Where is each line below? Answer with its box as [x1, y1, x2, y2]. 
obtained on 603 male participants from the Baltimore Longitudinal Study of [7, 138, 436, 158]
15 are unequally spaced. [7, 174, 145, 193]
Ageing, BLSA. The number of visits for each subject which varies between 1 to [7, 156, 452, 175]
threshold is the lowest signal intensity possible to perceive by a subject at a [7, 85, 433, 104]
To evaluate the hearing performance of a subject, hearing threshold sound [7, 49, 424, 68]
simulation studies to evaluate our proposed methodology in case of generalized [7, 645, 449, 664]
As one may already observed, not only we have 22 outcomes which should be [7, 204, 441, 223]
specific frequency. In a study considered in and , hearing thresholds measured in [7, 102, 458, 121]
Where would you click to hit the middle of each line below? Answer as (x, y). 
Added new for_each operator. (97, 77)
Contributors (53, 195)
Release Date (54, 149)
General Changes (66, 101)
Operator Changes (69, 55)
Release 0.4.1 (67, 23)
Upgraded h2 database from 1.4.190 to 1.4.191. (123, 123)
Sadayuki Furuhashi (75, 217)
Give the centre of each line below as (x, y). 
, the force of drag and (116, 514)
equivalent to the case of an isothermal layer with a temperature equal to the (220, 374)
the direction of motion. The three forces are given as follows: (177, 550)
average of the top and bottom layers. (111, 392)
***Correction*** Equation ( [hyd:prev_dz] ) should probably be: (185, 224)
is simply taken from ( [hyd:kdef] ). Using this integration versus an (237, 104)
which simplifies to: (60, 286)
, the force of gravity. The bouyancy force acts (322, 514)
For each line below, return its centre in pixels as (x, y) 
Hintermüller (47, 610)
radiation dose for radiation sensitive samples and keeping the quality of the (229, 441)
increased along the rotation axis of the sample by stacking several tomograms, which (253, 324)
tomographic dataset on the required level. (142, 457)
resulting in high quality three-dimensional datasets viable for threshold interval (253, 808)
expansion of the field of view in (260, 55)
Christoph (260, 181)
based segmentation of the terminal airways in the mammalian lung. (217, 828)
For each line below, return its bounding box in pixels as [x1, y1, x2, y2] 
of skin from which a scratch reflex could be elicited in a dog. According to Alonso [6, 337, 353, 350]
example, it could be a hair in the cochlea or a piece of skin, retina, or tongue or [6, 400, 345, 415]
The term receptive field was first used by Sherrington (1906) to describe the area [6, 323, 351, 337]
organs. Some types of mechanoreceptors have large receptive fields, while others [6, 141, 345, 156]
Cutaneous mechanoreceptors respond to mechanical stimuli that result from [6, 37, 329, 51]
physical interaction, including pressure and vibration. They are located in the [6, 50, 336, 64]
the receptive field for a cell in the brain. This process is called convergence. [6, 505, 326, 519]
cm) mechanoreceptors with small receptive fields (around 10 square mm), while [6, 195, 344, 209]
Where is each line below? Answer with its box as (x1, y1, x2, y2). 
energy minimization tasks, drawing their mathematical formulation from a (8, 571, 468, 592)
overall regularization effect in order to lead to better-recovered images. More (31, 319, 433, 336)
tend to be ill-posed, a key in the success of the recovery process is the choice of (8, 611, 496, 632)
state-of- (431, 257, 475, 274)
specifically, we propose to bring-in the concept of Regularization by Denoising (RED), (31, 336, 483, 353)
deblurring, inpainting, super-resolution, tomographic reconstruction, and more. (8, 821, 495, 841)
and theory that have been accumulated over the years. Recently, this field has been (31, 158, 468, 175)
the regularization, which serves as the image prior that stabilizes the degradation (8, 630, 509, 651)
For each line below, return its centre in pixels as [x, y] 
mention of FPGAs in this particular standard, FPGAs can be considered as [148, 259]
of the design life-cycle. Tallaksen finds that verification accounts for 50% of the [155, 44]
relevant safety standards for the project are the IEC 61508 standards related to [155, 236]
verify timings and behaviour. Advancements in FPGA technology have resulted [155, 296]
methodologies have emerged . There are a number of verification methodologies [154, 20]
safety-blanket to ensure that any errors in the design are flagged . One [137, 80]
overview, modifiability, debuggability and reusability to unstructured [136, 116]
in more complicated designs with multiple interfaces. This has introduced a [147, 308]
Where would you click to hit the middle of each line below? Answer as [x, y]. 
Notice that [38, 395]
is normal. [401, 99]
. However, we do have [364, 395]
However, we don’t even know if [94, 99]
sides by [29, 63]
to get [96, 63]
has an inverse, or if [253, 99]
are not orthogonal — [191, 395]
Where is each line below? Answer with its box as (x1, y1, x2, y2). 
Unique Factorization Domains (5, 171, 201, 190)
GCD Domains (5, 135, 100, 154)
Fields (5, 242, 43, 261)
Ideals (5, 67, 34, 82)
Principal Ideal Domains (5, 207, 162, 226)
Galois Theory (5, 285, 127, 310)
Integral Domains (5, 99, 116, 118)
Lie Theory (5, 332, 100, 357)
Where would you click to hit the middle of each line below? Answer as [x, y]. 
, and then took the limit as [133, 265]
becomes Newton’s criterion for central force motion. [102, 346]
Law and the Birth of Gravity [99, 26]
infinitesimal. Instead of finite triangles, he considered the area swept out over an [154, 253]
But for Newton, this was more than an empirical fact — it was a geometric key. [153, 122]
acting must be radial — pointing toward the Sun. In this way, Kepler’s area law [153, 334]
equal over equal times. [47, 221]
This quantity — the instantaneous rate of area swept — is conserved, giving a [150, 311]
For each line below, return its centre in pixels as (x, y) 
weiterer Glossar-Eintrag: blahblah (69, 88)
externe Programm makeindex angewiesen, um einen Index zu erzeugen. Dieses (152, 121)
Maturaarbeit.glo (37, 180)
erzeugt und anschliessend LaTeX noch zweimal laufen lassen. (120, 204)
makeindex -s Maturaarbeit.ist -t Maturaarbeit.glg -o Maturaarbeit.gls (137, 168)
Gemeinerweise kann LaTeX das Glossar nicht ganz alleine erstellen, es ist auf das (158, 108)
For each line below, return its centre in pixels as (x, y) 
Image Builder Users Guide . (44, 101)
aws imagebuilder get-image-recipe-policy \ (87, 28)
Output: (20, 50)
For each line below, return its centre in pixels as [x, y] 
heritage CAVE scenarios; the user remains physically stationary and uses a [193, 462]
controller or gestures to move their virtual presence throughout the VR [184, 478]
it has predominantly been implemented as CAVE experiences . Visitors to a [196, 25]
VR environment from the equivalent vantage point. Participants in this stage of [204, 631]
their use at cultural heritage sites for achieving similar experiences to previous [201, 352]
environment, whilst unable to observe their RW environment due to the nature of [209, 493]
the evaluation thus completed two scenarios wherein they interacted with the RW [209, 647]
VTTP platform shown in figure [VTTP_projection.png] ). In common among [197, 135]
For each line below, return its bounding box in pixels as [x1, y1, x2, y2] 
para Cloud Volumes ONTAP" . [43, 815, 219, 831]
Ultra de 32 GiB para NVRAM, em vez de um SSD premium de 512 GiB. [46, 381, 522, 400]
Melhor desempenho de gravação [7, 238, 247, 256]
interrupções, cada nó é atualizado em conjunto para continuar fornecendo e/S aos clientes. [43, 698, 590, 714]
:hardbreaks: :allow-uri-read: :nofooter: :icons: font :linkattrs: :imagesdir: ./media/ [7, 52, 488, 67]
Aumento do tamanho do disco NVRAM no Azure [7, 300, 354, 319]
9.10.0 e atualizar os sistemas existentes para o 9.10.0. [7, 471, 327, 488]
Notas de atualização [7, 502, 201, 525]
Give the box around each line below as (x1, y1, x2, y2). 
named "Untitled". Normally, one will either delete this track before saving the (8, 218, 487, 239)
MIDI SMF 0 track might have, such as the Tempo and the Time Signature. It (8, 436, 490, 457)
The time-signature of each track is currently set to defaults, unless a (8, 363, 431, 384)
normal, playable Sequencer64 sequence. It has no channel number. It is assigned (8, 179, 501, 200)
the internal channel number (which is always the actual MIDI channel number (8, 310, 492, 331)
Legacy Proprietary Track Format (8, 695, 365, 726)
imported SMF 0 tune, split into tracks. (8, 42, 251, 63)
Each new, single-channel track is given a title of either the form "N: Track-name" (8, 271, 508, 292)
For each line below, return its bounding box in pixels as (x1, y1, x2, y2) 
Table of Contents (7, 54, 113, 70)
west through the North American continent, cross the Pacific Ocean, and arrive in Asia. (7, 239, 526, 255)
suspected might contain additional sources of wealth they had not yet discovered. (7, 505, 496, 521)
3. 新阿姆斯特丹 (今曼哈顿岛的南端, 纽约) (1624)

__What to produce__.
What you return must be the lines above that run from the line with "relevant safety standards" to the line with "Maturaarbeit.glo (37, 180)", inclusive, each copied exactly.

__Response to the exercise__.
relevant safety standards for the project are the IEC 61508 standards related to [155, 236]
verify timings and behaviour. Advancements in FPGA technology have resulted [155, 296]
methodologies have emerged . There are a number of verification methodologies [154, 20]
safety-blanket to ensure that any errors in the design are flagged . One [137, 80]
overview, modifiability, debuggability and reusability to unstructured [136, 116]
in more complicated designs with multiple interfaces. This has introduced a [147, 308]
Where would you click to hit the middle of each line below? Answer as [x, y]. 
Notice that [38, 395]
is normal. [401, 99]
. However, we do have [364, 395]
However, we don’t even know if [94, 99]
sides by [29, 63]
to get [96, 63]
has an inverse, or if [253, 99]
are not orthogonal — [191, 395]
Where is each line below? Answer with its box as (x1, y1, x2, y2). 
Unique Factorization Domains (5, 171, 201, 190)
GCD Domains (5, 135, 100, 154)
Fields (5, 242, 43, 261)
Ideals (5, 67, 34, 82)
Principal Ideal Domains (5, 207, 162, 226)
Galois Theory (5, 285, 127, 310)
Integral Domains (5, 99, 116, 118)
Lie Theory (5, 332, 100, 357)
Where would you click to hit the middle of each line below? Answer as [x, y]. 
, and then took the limit as [133, 265]
becomes Newton’s criterion for central force motion. [102, 346]
Law and the Birth of Gravity [99, 26]
infinitesimal. Instead of finite triangles, he considered the area swept out over an [154, 253]
But for Newton, this was more than an empirical fact — it was a geometric key. [153, 122]
acting must be radial — pointing toward the Sun. In this way, Kepler’s area law [153, 334]
equal over equal times. [47, 221]
This quantity — the instantaneous rate of area swept — is conserved, giving a [150, 311]
For each line below, return its centre in pixels as (x, y) 
weiterer Glossar-Eintrag: blahblah (69, 88)
externe Programm makeindex angewiesen, um einen Index zu erzeugen. Dieses (152, 121)
Maturaarbeit.glo (37, 180)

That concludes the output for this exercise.